### Requirement
Transcribe the lines below verbatim, skipping the images.
-------- Exercise data
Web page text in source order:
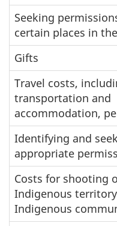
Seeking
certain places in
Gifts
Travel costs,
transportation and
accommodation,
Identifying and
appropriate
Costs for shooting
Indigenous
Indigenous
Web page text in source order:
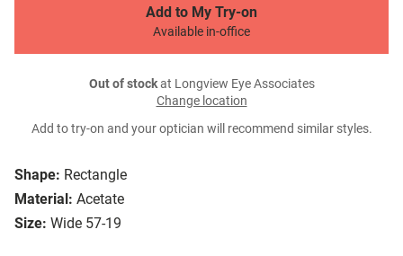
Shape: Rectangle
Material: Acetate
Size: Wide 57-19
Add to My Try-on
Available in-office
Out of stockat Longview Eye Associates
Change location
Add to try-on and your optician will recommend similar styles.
----------------
### Exercise output
Web page text in source order:
Seeking
certain places in
Gifts
Travel costs,
transportation and
accommodation,
Identifying and
appropriate
Costs for shooting
Indigenous
Indigenous
Web page text in source order:
Shape: Rectangle
Material: Acetate
Size: Wide 57-19
Add to My Try-on
Available in-office
Out of stockat Longview Eye Associates
Change location
Add to try-on and your optician will recommend similar styles.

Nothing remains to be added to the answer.